§ Excerpted data
----

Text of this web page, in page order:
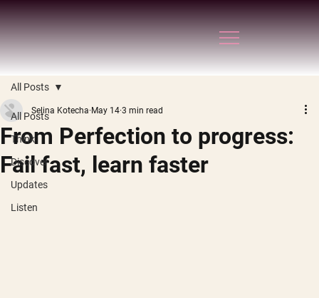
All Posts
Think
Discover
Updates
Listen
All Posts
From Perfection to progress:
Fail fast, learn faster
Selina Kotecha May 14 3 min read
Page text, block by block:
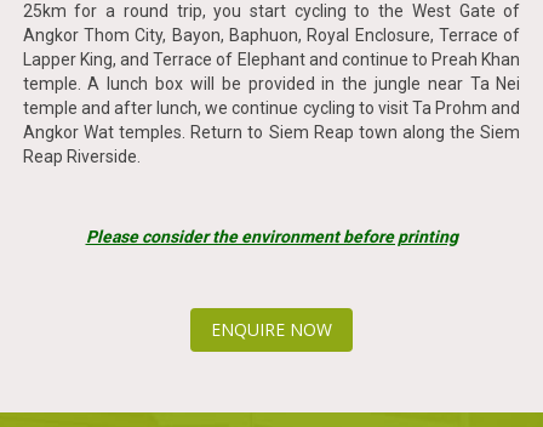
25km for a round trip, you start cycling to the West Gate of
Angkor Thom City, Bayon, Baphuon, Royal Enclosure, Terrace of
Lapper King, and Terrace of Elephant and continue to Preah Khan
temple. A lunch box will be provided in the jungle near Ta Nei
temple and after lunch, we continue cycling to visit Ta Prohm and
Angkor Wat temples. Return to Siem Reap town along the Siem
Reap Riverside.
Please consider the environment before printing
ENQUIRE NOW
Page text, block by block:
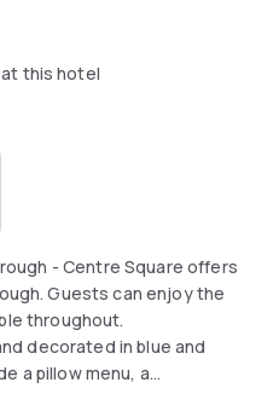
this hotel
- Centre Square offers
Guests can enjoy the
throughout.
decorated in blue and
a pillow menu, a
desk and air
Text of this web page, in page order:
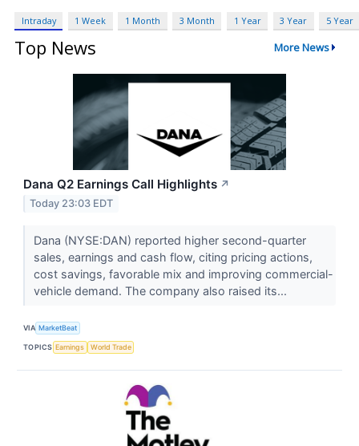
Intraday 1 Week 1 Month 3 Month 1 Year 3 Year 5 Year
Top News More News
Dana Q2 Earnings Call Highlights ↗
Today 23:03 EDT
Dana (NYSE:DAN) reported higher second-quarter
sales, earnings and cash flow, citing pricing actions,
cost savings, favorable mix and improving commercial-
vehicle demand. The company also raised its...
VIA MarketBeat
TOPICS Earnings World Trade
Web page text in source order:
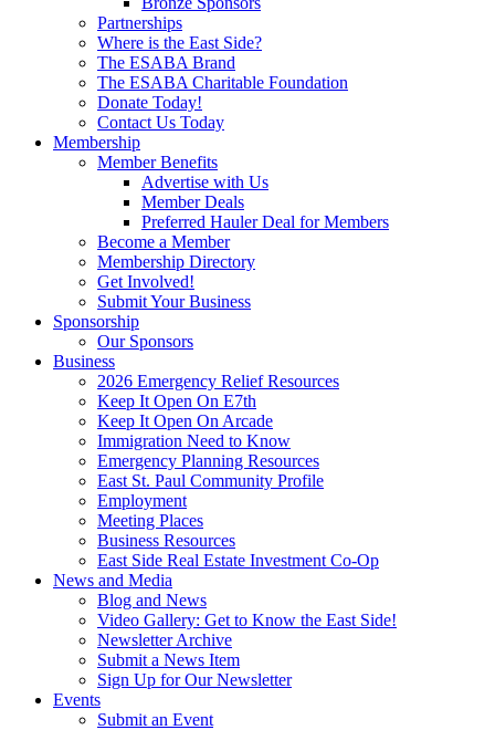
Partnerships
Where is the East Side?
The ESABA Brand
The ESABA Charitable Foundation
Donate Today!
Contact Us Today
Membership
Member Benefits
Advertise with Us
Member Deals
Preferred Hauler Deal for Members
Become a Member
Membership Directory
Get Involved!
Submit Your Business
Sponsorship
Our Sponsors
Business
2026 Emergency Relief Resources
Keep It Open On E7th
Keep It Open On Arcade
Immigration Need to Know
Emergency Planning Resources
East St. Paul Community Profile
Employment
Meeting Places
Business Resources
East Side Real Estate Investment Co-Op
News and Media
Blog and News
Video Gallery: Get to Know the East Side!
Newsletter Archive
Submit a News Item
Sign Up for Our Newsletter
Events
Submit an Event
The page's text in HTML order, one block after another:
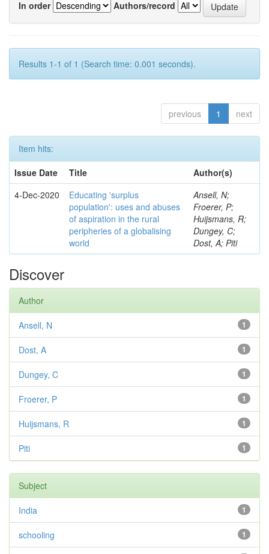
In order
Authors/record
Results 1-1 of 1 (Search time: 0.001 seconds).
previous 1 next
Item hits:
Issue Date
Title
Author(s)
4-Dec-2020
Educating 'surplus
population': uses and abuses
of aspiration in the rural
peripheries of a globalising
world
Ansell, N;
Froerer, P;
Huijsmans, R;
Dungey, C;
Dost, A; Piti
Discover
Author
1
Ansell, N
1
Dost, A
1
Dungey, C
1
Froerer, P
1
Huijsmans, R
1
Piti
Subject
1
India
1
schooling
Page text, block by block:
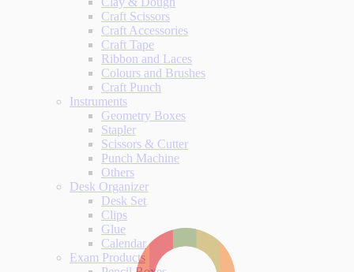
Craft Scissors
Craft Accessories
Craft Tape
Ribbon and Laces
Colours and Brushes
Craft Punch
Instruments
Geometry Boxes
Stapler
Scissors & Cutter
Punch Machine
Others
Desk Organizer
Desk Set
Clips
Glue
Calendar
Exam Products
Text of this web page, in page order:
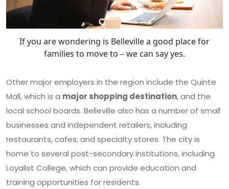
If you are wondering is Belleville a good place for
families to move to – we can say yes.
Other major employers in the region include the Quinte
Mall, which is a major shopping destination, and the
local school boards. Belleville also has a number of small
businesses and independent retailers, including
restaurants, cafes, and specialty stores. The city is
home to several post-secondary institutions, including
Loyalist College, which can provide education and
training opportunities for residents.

----

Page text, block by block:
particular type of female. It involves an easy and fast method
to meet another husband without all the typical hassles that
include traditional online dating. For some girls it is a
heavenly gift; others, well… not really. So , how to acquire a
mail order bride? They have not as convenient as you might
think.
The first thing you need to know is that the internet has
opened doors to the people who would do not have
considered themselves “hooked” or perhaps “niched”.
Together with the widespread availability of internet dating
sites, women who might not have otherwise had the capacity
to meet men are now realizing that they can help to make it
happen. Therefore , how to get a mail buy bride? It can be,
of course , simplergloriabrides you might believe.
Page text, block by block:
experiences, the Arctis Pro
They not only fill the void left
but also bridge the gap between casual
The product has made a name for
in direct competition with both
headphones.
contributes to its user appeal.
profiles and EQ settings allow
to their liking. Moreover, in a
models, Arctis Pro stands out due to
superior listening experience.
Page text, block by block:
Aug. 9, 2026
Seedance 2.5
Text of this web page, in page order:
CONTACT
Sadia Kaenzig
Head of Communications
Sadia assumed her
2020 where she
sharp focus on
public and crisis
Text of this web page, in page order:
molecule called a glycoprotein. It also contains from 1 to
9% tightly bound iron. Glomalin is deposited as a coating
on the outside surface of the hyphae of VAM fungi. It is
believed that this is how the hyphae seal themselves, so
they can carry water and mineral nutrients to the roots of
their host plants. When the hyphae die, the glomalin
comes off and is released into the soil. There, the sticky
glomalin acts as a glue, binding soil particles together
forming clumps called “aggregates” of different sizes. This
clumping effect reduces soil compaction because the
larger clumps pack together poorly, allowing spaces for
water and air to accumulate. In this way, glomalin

----

§ Required action
Counting only lines that hold "themselves", report how many there are in the records above, as a bare number.

§ Response area
2